— Task instructions —
Find the line containing "Family-First Approach [135, 25, 313, 47]" in the material below, then please transcribe it and each line after it exactly, without the pictures.

START Extracted records

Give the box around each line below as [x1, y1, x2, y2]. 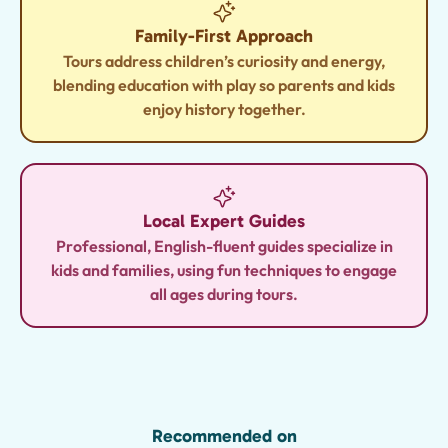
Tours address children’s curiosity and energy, [63, 51, 385, 71]
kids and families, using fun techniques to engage [51, 260, 397, 280]
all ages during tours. [150, 284, 298, 304]
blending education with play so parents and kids [53, 75, 395, 95]
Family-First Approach [135, 25, 313, 47]
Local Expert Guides [143, 210, 305, 232]
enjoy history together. [142, 99, 306, 119]
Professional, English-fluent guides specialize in [55, 236, 393, 256]
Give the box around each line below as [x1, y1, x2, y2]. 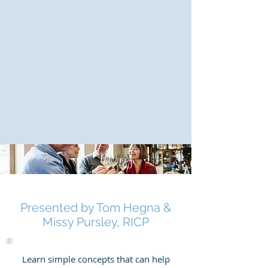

END Extracted records

— Result for this task —
Family-First Approach [135, 25, 313, 47]
Local Expert Guides [143, 210, 305, 232]
enjoy history together. [142, 99, 306, 119]
Professional, English-fluent guides specialize in [55, 236, 393, 256]
Give the box around each line below as [x1, y1, x2, y2]. 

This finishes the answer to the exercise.